MSTY iron condor positions are structurally neutral / range-bound; the modeled P&L assumes European-style exercise at expiration and ignores early assignment, transaction costs, dividends paid before expiry on the stock leg (when present), and the bid-ask spread on the listed chain. MSTY positions also carry Financial Services sector concentration risk; news flow inside the sector (peer earnings, regulatory shifts, supply-chain headlines) can move MSTY alongside the broader basket even when MSTY-specific fundamentals are unchanged. Short-premium structures like a iron condor on MSTY carry tail risk when realized volatility exceeds the implied move; review historical MSTY earnings reactions and macro stress periods before sizing. Always rebuild the position from current MSTY chain quotes before placing a trade.
Frequently asked questions
- What is a iron condor on MSTY?
- A iron condor on MSTY is the iron condor strategy applied to MSTY (etf). The strategy is structurally neutral / range-bound: An iron condor sells a call spread and a put spread at strikes outside spot, collecting net premium that is kept if the underlying stays inside the inner short strikes. With MSTY etf trading near $25.21, the strikes shown on this page are snapped to the nearest listed MSTY chain strike and the premiums come straight from the end-of-day bid/ask midpoint.
- How are MSTY iron condor max profit and max loss calculated?
- Max profit equals the net credit times 100 inside the inner strikes; max loss equals wing width minus credit times 100. Two breakevens at inner strikes plus and minus the credit.
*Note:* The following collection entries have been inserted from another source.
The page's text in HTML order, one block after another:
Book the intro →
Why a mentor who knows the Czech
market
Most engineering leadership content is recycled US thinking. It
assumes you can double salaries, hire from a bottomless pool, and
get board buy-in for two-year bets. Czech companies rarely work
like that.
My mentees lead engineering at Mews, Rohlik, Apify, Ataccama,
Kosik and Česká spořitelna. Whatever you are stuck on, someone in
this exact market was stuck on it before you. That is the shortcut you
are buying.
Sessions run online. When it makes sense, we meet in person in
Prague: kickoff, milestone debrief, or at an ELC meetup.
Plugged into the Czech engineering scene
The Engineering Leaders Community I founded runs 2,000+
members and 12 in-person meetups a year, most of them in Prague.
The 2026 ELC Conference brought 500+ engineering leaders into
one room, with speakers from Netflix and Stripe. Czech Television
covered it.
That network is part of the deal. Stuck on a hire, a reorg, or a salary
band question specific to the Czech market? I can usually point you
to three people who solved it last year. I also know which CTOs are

For the MSTY iron condor priced from the end-of-day chain at a 30-day expiry (ATM IV 53.20%), the computed maximum profit is $90.00 per contract and the computed maximum loss is -$110.00 per contract. Live intraday quotes will differ as the chain moves through the trading session.
- What is the breakeven for a MSTY iron condor?
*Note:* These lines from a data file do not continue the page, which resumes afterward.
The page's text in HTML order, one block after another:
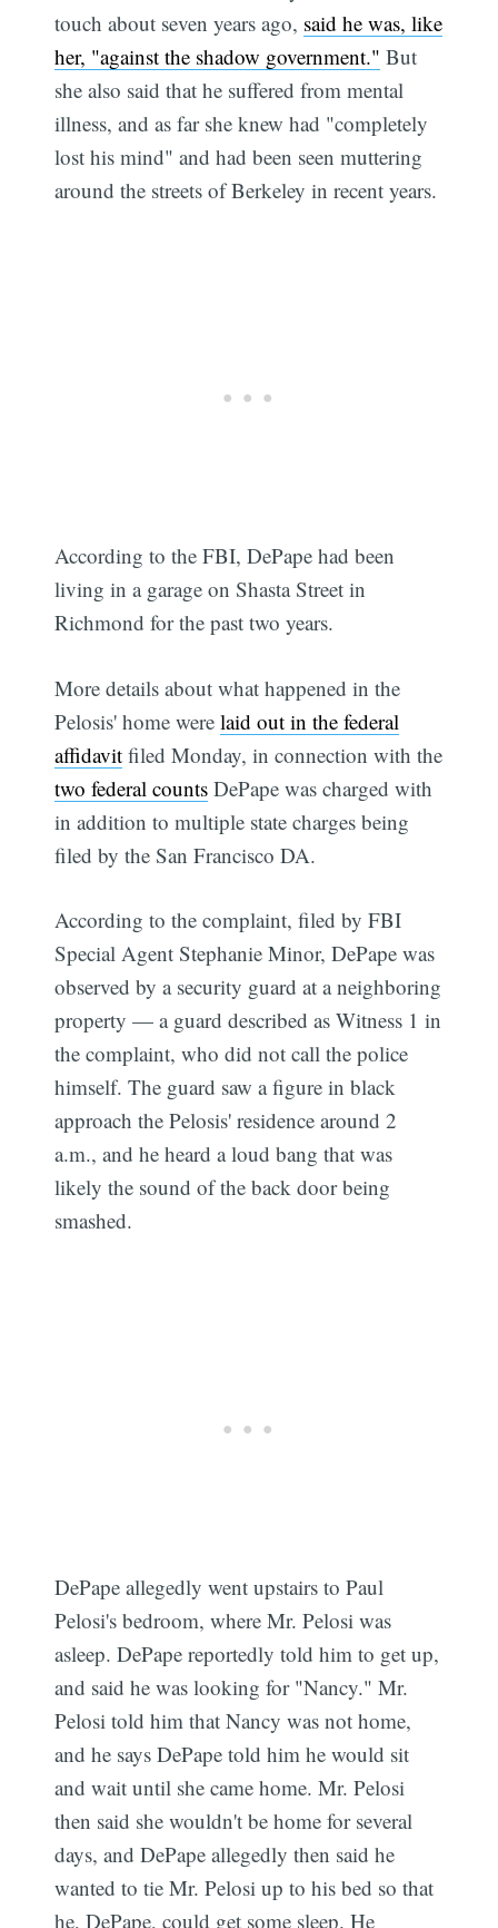
touch about seven years ago, said he was, like
her, "against the shadow government." But
she also said that he suffered from mental
illness, and as far she knew had "completely
lost his mind" and had been seen muttering
around the streets of Berkeley in recent years.
According to the FBI, DePape had been
living in a garage on Shasta Street in
Richmond for the past two years.
More details about what happened in the
Pelosis' home werelaid out in the federal
affidavit filed Monday, in connection with the
two federal counts DePape was charged with
in addition to multiple state charges being
filed by the San Francisco DA.
According to the complaint, filed by FBI
Special Agent Stephanie Minor, DePape was
observed by a security guard at a neighboring
property — a guard described as Witness 1 in
the complaint, who did not call the police
himself. The guard saw a figure in black
approach the Pelosis' residence around 2
a.m., and he heard a loud bang that was
likely the sound of the back door being
smashed.
DePape allegedly went upstairs to Paul
Pelosi's bedroom, where Mr. Pelosi was
asleep. DePape reportedly told him to get up,
and said he was looking for "Nancy." Mr.
Pelosi told him that Nancy was not home,
and he says DePape told him he would sit
and wait until she came home. Mr. Pelosi
then said she wouldn't be home for several
days, and DePape allegedly then said he
wanted to tie Mr. Pelosi up to his bed so that
he, DePape, could get some sleep. He

- The breakeven for the MSTY iron condor priced on this page is roughly $23.10 and $26.90 at expiration, derived from end-of-day chain premiums. Breakeven is the underlying price at which the strategy's P&L crosses zero ignoring transaction costs and assignment risk. The current MSTY market-implied 1-standard-deviation expected move is approximately 15.25%; if the move sits well outside the breakeven distance, the structure's risk-reward becomes correspondingly tighter.
- When should you consider a iron condor on MSTY?
- Iron condors on MSTY are a delta-neutral premium-collection structure that profits if MSTY etf stays inside the inner short strikes; short strikes typically sit near 1 standard deviation from spot.
- How does current MSTY implied volatility affect this iron condor?
- MSTY ATM IV is at 53.20% with IV rank near 7.26%, which is on the low end of its 1-year range. Premium-buying structures (long call, long put, debit spreads) are relatively cheap in this regime; premium-selling structures collect less credit per unit risk.